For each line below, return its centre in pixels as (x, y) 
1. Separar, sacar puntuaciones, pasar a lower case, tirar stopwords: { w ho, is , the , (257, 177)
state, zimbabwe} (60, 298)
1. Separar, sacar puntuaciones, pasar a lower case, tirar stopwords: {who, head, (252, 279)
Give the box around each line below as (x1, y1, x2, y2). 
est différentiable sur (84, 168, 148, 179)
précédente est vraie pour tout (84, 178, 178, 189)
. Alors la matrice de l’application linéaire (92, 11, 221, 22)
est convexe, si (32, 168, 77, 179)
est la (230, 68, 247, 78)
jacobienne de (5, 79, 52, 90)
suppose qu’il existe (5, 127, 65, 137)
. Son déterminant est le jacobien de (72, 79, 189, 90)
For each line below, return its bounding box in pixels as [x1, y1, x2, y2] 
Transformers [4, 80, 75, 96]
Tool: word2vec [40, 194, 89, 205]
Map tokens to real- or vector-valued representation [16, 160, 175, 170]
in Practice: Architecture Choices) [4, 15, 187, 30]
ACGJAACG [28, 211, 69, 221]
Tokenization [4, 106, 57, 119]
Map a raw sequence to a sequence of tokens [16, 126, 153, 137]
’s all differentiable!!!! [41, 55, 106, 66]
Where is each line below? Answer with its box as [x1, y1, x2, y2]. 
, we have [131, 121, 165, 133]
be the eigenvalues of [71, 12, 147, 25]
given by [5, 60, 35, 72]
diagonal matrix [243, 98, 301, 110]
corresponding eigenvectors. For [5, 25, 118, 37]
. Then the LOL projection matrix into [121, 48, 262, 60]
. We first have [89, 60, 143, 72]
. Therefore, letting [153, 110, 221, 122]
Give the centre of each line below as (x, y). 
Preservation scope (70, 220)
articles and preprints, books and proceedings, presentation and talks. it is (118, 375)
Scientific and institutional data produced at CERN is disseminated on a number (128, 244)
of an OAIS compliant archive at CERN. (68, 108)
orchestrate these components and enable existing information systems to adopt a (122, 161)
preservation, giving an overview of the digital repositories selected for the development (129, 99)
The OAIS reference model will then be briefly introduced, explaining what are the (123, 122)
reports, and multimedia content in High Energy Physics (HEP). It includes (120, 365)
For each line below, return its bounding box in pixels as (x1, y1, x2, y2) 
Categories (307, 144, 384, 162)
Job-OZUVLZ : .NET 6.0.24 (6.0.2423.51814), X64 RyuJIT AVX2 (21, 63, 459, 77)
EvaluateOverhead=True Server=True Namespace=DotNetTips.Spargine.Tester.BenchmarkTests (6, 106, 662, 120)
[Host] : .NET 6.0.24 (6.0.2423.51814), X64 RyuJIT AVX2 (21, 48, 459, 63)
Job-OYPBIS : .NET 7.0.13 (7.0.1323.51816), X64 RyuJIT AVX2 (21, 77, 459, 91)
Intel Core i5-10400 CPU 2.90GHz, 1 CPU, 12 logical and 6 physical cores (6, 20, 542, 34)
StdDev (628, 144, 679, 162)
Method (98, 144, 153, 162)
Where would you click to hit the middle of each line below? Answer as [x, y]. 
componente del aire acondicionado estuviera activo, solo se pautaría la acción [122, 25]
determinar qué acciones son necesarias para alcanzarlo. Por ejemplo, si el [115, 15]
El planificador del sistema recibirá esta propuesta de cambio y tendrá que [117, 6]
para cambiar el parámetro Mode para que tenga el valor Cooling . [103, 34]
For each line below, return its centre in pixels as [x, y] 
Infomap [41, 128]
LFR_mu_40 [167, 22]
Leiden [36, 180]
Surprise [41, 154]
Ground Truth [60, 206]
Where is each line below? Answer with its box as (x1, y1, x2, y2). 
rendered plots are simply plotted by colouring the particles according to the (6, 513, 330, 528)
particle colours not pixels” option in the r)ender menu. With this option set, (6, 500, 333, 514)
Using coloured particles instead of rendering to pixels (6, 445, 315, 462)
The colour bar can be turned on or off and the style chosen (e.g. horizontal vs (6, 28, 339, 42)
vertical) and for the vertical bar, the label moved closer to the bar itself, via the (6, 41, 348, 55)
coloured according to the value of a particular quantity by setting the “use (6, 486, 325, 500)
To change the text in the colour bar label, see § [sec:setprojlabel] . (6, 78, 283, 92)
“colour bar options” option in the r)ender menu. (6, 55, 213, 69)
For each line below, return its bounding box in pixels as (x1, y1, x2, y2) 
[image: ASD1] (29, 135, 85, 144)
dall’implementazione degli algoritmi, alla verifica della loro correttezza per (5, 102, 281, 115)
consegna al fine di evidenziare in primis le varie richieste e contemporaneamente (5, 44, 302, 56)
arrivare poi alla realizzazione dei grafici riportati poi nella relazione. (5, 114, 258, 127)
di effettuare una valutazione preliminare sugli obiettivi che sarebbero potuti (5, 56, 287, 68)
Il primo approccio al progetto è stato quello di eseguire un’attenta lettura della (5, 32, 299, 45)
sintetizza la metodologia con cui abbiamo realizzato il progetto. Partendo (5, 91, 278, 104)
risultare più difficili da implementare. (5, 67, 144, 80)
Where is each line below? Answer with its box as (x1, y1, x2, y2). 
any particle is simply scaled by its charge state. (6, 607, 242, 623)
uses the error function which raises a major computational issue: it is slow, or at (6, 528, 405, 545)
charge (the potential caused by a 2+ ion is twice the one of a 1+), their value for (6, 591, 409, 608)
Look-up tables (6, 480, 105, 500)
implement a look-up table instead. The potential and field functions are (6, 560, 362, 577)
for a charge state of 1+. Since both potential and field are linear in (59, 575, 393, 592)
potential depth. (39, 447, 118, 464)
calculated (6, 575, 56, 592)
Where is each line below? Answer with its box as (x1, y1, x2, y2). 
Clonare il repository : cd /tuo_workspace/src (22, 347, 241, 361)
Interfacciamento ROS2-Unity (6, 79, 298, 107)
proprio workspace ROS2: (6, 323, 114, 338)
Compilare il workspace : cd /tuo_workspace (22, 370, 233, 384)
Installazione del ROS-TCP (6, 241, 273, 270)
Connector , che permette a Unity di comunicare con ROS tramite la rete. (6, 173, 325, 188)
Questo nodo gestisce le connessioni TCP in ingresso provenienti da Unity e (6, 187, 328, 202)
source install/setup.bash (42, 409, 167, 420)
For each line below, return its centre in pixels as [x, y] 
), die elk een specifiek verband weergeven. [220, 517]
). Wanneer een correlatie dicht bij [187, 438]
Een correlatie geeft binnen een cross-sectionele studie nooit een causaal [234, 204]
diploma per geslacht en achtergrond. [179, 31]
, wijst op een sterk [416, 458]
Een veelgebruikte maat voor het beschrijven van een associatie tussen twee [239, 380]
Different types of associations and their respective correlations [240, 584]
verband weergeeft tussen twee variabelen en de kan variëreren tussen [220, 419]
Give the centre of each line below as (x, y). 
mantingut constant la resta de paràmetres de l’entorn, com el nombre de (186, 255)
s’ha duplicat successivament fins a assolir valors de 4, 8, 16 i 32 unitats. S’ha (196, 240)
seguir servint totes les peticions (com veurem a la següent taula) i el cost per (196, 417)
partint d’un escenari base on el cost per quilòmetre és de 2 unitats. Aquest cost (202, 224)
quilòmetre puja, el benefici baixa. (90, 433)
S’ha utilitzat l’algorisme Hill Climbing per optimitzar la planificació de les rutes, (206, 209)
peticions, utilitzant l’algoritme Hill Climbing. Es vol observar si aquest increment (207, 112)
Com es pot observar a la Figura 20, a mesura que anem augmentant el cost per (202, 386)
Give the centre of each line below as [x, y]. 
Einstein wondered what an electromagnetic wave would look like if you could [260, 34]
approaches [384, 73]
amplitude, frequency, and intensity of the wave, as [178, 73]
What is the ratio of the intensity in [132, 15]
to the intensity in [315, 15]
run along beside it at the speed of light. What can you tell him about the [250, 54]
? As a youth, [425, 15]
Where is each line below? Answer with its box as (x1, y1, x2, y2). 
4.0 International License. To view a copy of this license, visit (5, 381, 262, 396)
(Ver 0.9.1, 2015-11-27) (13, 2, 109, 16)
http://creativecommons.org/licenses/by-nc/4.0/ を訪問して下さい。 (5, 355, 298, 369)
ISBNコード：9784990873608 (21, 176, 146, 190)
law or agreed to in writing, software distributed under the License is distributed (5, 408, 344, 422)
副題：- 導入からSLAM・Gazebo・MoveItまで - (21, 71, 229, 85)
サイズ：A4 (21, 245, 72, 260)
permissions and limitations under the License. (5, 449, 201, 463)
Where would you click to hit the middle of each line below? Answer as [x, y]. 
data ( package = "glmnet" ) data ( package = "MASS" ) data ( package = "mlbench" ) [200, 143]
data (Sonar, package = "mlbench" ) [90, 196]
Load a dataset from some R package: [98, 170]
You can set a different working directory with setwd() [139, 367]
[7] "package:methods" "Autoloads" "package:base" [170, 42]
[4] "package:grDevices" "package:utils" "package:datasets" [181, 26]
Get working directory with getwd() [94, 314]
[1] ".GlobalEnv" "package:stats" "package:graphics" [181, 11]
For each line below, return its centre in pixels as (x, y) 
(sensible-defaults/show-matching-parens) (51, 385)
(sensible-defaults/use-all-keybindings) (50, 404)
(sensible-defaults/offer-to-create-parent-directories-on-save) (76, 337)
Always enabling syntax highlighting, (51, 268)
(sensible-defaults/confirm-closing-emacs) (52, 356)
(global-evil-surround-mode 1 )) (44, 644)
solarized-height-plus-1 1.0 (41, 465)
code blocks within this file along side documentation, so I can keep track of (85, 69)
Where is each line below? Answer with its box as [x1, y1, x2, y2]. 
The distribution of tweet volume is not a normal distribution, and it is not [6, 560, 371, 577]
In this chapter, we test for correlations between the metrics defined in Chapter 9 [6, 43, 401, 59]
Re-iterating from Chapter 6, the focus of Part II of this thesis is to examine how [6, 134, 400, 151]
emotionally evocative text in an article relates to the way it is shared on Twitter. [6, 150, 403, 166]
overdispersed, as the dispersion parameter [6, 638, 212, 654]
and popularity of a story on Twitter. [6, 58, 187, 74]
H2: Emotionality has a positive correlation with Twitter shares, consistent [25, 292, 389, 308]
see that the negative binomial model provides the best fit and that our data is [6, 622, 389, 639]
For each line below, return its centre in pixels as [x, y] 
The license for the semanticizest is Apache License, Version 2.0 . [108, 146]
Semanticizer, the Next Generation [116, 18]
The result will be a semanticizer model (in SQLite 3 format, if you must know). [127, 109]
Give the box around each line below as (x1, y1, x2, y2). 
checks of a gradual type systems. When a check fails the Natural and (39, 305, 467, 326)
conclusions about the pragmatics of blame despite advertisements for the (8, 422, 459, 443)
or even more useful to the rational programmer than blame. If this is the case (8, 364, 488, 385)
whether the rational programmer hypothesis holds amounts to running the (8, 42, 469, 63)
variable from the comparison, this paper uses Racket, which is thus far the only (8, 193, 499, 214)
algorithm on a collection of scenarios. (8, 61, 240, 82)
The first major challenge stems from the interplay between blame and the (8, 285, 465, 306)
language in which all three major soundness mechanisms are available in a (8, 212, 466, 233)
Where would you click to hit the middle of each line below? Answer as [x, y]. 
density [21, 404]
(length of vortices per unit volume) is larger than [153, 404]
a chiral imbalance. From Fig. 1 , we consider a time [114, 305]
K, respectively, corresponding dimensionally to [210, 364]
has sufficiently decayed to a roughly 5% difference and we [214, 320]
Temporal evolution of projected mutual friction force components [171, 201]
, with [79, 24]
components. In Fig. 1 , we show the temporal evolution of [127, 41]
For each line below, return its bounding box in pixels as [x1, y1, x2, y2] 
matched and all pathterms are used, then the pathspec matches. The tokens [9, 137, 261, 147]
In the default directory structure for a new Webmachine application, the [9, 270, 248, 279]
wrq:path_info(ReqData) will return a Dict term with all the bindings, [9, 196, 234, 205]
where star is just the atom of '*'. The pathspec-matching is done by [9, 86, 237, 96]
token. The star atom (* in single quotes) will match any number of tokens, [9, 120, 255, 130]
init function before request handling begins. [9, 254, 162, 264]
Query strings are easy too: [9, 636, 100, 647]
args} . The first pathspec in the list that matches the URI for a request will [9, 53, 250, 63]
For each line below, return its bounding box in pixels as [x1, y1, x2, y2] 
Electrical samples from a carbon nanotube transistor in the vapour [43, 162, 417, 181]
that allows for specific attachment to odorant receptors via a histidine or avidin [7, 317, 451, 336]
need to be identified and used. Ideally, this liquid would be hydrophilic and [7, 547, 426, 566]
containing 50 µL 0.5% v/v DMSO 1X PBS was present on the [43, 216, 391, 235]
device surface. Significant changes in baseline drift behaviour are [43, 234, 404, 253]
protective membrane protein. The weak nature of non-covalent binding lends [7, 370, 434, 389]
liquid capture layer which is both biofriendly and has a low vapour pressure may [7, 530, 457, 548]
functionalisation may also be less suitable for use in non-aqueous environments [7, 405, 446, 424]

++++++++++

PROBLEM TO WORK ON >> In the listing above, find the line holding "algorithm on a" and the line holding "language in which", then output those two lines and every line between them exactly.

TASK SOLUTION >>
algorithm on a collection of scenarios. (8, 61, 240, 82)
The first major challenge stems from the interplay between blame and the (8, 285, 465, 306)
language in which all three major soundness mechanisms are available in a (8, 212, 466, 233)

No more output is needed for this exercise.